Apropos: mir erschliesst sich auch nicht, warum mir auf einer HTML-Seite mit Scrollbalken eine Flash-Anwendung angezeigt wird, die ihren gesamten Content ihrerseits mit einem Flash-Scrollbalken scrollbar macht. Soviel also zum Abschied der Page-Metapher: Scrollbalken-Orgie.
Es lassen sich zahlreiche weitere Probleme finden. Hauptproblem: Speed, Speed, Speed. Die Geschwindigkeit ist auf der gesamten Site, also leider auch in dem Bereich den man zur schnellen Informationsbesorgung braucht, dem Support-Bereich, u-n-e-r-t-r-ä-g-l-i-c-h. Im
Support-Bereich verwirrt man den User durch mit Zahlen durchnummerierte Bereiche die eine Reihenfolge nahelegen ("Erstens", "Zweitens"), aber nicht Alternativen kennzeichnen ("Entweder diesen oder diesen Bereich wählen"),
Zusammenfassend: die Site ist eine Katastrophe. Alle Fehler die NewMedia-Agenturen in den letzten Jahren gemacht haben, haben bei Macromedia.com eine neue Heimat gefunden. Alle Bemühungen sich z.B. durch den Einkauf von Jakob Nielsen ein besseres Usability-Image zuzulegen, wurden um Jahrhunderte zurückgeworfen. Ich bin ziemlich entsetzt...
[12h31] Irak -- Wenn ich es heute morgen, etwas schlaftrunken noch, richtig mitbekommen habe, könnten die Würfel im UN-Sicherheitsrat inzwischen gefallen sein. Der
Canard Enchainé, ein investigatives Satire-Wochenblatt, soll gemeldet haben, das Villepin in parteiinternen Kreisen schon angekündigt hat, kein Veto ziehen zu wollen.
Die USA ziehen, lt. Canard Enchainé nur so mit den Dollarscheinen um die Häuser. Ägypten soll auf die 3 Milliarden US$ Kredite und Entwicklungshilfe einen Bonus von einer weiteren Milliarde bekommen, um in Arabien PR-Arbeit zu leisten. Regierungszeitschriften in Ägypten sind bereits in den letzten Tagen in ihren Leitartikeln umgeschwenkt. Jordanien soll eine Milliarde US$ Militärhilfe gegen Durchflug und -fahrt-Erlaubnis bekommen.
Die drei afrikanischen Mitglieder des Sicherheitsrates Angola, Guinea und Kamerun, haben inzwischen Besuch vom reichen Onkel bekommen.
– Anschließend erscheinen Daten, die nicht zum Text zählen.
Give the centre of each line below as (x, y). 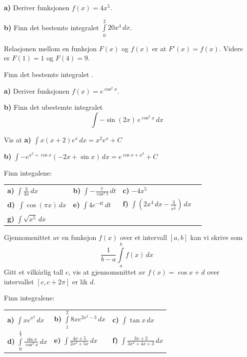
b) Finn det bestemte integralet (51, 27)
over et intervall (144, 237)
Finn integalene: (28, 172)
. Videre (231, 48)
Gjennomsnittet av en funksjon (50, 237)
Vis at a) (18, 139)
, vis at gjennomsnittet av (107, 271)
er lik (80, 281)
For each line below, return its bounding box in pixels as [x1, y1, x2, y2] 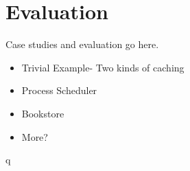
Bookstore [21, 106, 64, 120]
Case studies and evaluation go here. [5, 37, 159, 52]
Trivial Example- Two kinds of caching [21, 60, 185, 74]
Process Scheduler [21, 83, 97, 98]
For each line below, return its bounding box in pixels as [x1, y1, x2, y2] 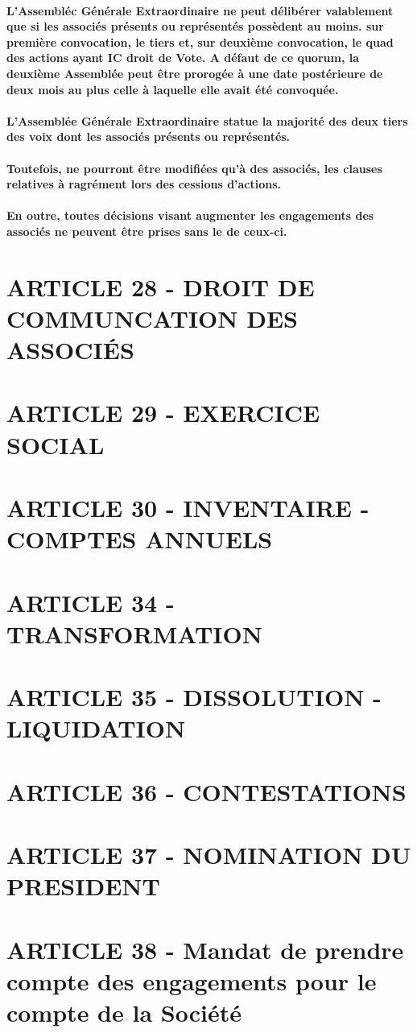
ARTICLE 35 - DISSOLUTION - [6, 680, 382, 713]
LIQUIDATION [6, 712, 186, 745]
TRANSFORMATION [6, 617, 262, 650]
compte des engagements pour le [6, 964, 377, 997]
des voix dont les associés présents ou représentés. [6, 128, 291, 145]
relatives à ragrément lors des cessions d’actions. [6, 176, 282, 192]
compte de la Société [6, 996, 242, 1028]
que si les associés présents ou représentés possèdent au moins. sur [6, 18, 384, 35]

Angola wird mit dem Versprechen geködert, dass US-Mineralölkonzerne in naher Zukunft massiv in Angola investieren wollen.
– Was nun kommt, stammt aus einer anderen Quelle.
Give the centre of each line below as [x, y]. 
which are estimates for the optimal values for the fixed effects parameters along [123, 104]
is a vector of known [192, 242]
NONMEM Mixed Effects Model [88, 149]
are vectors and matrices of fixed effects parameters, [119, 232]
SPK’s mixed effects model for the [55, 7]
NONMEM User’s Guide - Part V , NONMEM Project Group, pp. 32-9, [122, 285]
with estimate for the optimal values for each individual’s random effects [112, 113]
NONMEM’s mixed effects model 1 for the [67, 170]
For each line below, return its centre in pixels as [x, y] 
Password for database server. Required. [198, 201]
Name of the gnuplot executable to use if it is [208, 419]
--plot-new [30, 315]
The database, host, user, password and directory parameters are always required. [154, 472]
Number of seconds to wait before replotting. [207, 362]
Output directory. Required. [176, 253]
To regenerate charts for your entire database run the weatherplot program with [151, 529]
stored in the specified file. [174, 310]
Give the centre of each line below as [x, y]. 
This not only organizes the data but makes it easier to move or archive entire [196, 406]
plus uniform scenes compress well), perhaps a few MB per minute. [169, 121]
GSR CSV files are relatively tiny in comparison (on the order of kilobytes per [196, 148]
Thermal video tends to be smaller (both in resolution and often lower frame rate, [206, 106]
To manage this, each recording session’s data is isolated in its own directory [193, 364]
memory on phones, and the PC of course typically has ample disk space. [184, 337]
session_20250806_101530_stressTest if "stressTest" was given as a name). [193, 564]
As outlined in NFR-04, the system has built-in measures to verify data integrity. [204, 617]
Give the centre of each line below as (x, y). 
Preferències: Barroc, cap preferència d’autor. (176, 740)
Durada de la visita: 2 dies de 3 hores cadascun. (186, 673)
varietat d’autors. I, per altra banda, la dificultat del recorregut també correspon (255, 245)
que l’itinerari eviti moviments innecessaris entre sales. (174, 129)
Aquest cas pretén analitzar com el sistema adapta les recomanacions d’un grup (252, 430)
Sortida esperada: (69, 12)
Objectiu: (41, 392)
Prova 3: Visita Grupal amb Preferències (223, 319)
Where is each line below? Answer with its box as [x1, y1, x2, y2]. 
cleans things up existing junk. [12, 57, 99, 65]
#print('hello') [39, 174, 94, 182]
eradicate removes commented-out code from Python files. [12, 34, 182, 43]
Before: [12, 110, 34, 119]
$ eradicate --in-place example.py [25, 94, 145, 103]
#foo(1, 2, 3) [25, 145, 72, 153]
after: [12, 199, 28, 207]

Auf dem Treffen der Franko-afrikanischen Länder letzte Woche in Paris, sollen die Delegationschefs von Angola, Guinea und Kamerun nur Minuten nach französischen Gesprächen lange Telefonanrufe von Rummsfeld und Rice bekommen haben.
Mexiko wird als zu abhängig von US-amerikanischen Im- und Exporten eingeschätzt um sich wirklich gegen die USA zu stellen. Chile wurden Subventionen und Zollvergünstigungen versprochen. Pakistan soll bei wohlfeilen Verhalten ein hübsches Sümmchen Militärhilfe bekommen, andernfalls haben die USA angekündigt den Erzfeind Indien bevorzugt behandeln zu wollen.
Unterdessen
meldet die BBC dass sich der
Vatikan vehement gegen die Kriegspläne wehrt und möglicherweise der
Papst einen überraschenden Auftritt vor der UNO plant.
Russland wiederum streut
lt. BBC interessante Signale. Für mich liegt die eigentliche Sensation nicht darin dass Russland lt. einem Statement des Außenministers Ivanov
eventuell Veto einlegen will. Für mich liegt die Überraschung darin dass Russland
eine Stimmenthaltung ausschließt ("
Abstaining is not a position Russia can take, we have to take a clear position and we are for a political solution").